73 Views Asked by At

I want to solve the following optimization problem: \begin{equation} \begin{aligned} &\min_{\bf{w}} (y-\bf{w}^{T}\bf{x})^2 , \\ &\text{subject to} \quad \forall i, |w_i-w_{i+1}|=2^{r_i}. \end{aligned} \end{equation} here, $\bf{x}$ and $\bf{w}$ are both $N$-dimension column vectors, $y$ is a scalar and $r_i$ is a constant. The constraint means that the absolute value of the difference between any two adjacent elements in $\bf{w}$ must be an integer power of 2. For example, if $N=3$, then $\bf{w}$$=[w_1,w_2,w_3]^{T}$, and it should satisfy that $|w_1-w_2|=2^{r_1}, |w_2-w_3|=2^{r_2}$.

My opinion

Let's take $N=3$ again.

Case 1: $r_i$ is known.

In this case I think we can use SGD method to solve the following problem $$ \min_{\bf{w}} ||\bf{w}^{T}\bf{x}-y||^2_2 + \sum_{i=1}^{2}\lambda_i ||(|w_i-w_{i+1}|-2^{r_i})||^2_{2} $$ We can obtain an approximate solutions by adjusting the value of $\lambda_i$ using SGD method.

Case 2: $r_i$ is unknown.

In this case the problem is knotty, since we don't know the detailed distance between $w_i$ and $w_{i+1}$ and what we know only is that the distance satisfies that it it an integer power of 2. Can anyone help me?

2

There are 2 best solutions below

1
On BEST ANSWER

Since my last comment pushed this through to a full answer, let me post it as such with a fuller explanation.

Case 1: You know the differences between $|w_{i+1} - w_i|$. Define $d_i = w_{i+1} - w_i$, so the $|d_i|$ are known, but not their signs. Then for all $i > 1, w_i = w_1 +\sum_{k=1}^{i-1} d_k$. For convenience, let $D_i = w_i - w_1 = \sum_{k=1}^{i-1} d_k$, (including $D_1 = 0$). Now

$${\bf w^Tx} = \sum_i w_ix_i = \sum_i w_1x_i + \sum_i D_ix_i = w_1A + B$$ where $A = \sum_i x_i$ and $B = \sum_i D_ix_i$. We have two cases:

  • $A \ne 0$: Then we can choose to make all the $d_i$ positive, so $B$ is known, and set $w_1 = \dfrac {y-B}A$ to obtain ${\bf w^Tx}-y = A\dfrac {y-B}A + B - y = 0$ as the minimum.
  • $A = 0$: Then ${\bf w^Tx}-y = B - y$. Now $$B = \sum_{i=1}^N D_ix_i = 0x_1+\sum_{i=2}^N \sum_{k=1}^{i-1} d_kx_i = \sum_{k=1}^{N-1}d_k\sum_{i=k+1}^N x_i = \sum_{k=1}^{N-1}\pm B_k$$ where $B_k = |d_k|\left|\sum_{i=k+1}^N x_i\right|$ are all known values, and the only options are whether to use $+$ or $-$ for each. Sort the $B_k$ from largest to smallest. If $-y \le 0$, choose to add the largest $B_k$, otherwise subtract it. If the result is $\le 0$, choose to add the second largest $B_k$, otherwise subtract. Continue in this wat until all the signs are chosen. The square of the final result will be $\min_{\bf w}({\bf w^Tx} - y)^2$.

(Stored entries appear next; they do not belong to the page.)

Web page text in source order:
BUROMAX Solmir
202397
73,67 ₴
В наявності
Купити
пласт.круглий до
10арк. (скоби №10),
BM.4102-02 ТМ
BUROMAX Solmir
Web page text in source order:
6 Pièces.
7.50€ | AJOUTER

Case 2: The differences $|w_{i+1} - w_i|$ are required to be integral powers of $2$, but the specific powers are not specified. Again, it will depend on whether $A = \sum_i x_i$ is $0$.

  • $A \ne 0$: Choose $w_{i+1} = w_i + 1$ for all $i$ (i.e., the $r_i = 0$). Proceed as in Case 1.

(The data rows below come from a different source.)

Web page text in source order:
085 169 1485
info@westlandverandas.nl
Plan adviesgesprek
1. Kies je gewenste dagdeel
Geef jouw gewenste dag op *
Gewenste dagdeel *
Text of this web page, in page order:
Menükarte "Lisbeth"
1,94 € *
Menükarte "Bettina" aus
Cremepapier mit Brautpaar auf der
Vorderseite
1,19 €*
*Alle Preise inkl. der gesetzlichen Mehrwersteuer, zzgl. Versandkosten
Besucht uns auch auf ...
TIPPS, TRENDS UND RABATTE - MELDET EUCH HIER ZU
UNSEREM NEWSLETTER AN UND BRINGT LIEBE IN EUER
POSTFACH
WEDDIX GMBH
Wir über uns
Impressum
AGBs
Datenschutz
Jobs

  • $A = 0$: Let $A_k = \left|\sum_{i=k+1}^N x_i\right|$, so $${\bf w^Tx}-y = -y + \sum_{k=1}^{N-1}\pm2^{r_k}A_k$$ Again, order the $A_k$ from largest to smallest. For the largest $A_k$, choose to add $2^{r_k}A_k$ if $-y \le 0$, and subtract otherwise. Pick $r_k$ to make the result as close to $0$, above or below, as possible. Then, using the result instead of $-y$, do the same for the second largest $A_k$, and so on. The square of the final result will be $\min_{\bf w}({\bf w^Tx} - y)^2$.

1
On

Let $W_0$ the set of vectors $\vec w =(w_1,\cdots,w_n)$ such that $|w_k-w_{k+1}|=2^{r_k}$. Now if $\vec w_0\in W_0$ then $\vec w_0+\lambda \vec v\in W_0$ where $\lambda\in \mathbb{R}$ and $\vec v = (1,\cdots,1)$. Now choosing $\vec w = \vec w_0+\lambda \vec v$ we have

$$ \min_{\vec w}(y-\vec w\cdot\vec x)^2 = \min_{\lambda,\vec w_0}(y-\vec w_0\cdot x-\lambda\vec v\cdot\vec x)^2 $$

and the optimal $\lambda = \lambda^*$ is given by

$$ \lambda^* = \frac{(y-\vec w_0\cdot\vec x)\vec v\cdot\vec x}{(\vec v\cdot\vec x)^2} $$

so we have

$$ \min_{\vec w}(y-\vec w\cdot\vec x)^2 = \min_{\vec w_0}(y-\vec w_0\cdot x-\lambda^*\vec v\cdot\vec x)^2 $$

NOTE

Here $\vec v\cdot \vec x = \sum_{k=1}^n x_k$ and the problem reduces to select the best $\vec w_0$ amongst the $2^{n-1}$ possible changes of sign in $\vec w_0$.